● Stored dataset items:
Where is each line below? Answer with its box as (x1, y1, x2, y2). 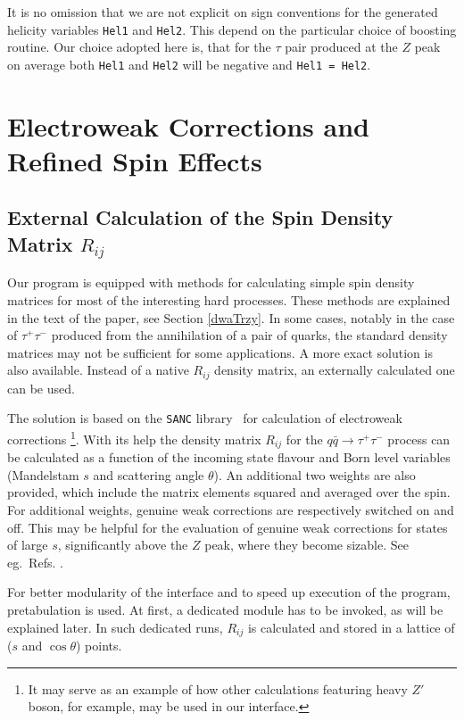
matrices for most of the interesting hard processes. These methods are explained (7, 291, 451, 310)
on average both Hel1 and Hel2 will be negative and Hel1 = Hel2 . (7, 54, 371, 73)
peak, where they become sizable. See (204, 535, 409, 554)
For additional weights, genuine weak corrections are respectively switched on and (7, 501, 454, 518)
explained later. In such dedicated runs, (7, 617, 223, 636)
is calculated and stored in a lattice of (247, 617, 455, 636)
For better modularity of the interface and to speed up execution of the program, (7, 583, 451, 601)
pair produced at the (285, 37, 398, 56)
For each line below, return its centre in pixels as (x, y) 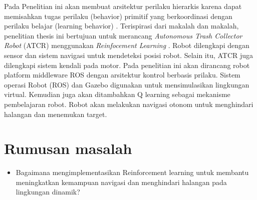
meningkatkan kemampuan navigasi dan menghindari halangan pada (121, 182)
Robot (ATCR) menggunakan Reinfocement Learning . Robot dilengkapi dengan (127, 45)
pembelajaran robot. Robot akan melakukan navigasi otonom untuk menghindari (129, 104)
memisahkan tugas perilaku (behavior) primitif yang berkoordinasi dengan (118, 16)
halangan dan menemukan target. (56, 114)
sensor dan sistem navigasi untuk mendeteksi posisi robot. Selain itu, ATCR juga (129, 55)
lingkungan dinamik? (48, 192)
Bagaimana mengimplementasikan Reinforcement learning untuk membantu (132, 172)

● WHAT IS BEING ASKED:
The word "explained" occurs on some lines of the entries. Work out how many such lines there are and reply with the number alone.

● EXERCISE RESPONSE:
2